Свистунов махнул рукой.

Ширинский, Жук и охотники полковой команды перебрались через реку и двинулись к деревне. Сначала кони шли рысью, потом, увязая в топкой земле, пошли шагом. Обстрел прекратился. Атакующий японский батальон, вырыв в мокрой мягкой земле окопчики, лежал, не смея подняться: пулеметный огонь капитана Сурина уничтожил три четверти его состава.

Дорогу к Сигнальной запрудили повозки — одни направлялись в деревню, другие из деревни. На каменном мосту через овраг сапер с флажком регулировал движение.

Ширинский, поднимаясь к вершине, подумал: «Как назло, встречу Штакельберга».

И действительно, Штакельберг, опять куда-то выезжавший, только что вернулся, слез с коня и совершенно мокрый, без пальто и бурки, стоял на камне.

Увидел Ширинского и поманил его.

— Ну что у вас?

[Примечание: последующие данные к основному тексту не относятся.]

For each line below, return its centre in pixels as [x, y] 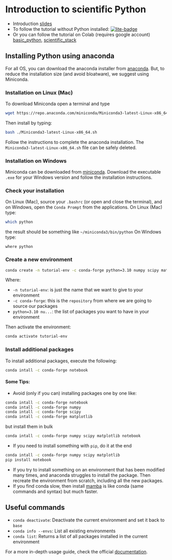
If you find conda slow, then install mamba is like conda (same [78, 486]
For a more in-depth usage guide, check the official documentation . [77, 551]
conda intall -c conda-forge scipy [43, 412]
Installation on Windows [36, 161]
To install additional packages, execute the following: [61, 361]
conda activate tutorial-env [36, 337]
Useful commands [35, 507]
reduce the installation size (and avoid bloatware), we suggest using [77, 74]
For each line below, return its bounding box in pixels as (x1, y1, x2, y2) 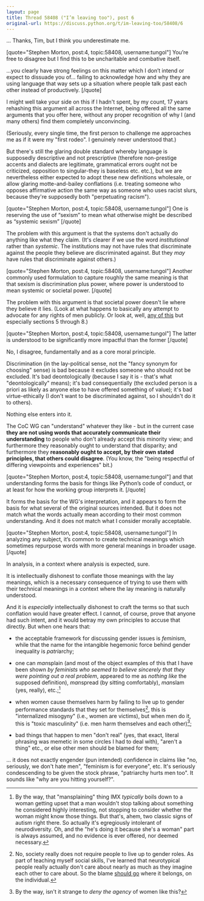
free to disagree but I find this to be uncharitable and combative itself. (6, 55, 181, 63)
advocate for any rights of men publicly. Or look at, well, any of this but (6, 312, 184, 319)
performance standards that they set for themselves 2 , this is (15, 705, 166, 713)
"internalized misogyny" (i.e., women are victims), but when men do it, (15, 712, 191, 719)
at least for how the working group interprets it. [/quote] (6, 486, 146, 494)
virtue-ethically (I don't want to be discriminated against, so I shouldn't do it (6, 393, 196, 400)
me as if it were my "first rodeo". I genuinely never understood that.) (6, 136, 177, 143)
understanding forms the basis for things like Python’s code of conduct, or (6, 480, 192, 487)

Высотка отбита?

— Соответствующее сообщение я направил в дивизию.

— Я спрашиваю — высотка у нас или у японцев?

Ширинский хотел рассказать о положении с высоткой, но понял, что это невозможно, и сказал коротко:

— У меня, ваше превосходительство, в первом батальоне бунт.

— Что, что? — вскричал Штакельберг.

— Солдаты научены офицерами, ваше превосходительство. Капитан Свистунов отказался выполнить мой приказ… Прибыл доложить об этом начальнику дивизии.

Лицо Ширинского, худое, под промокшей, с осевшими полями фуражкой, выглядело жалким и больным.

Штакельберг посмотрел на свои грязные сапоги, вынул носовой платок, вытер руки.

— Сдавайте полк, — сухо сказал он.

11

Куропаткин до обеда не выезжал со своего командного пункта. И так как никому не было известно, что командующий здесь, то никто не тревожил его на форту. Ординарцы разъехались с поручениями. Шел дождь. Звуки канонады то утихали, то усиливались.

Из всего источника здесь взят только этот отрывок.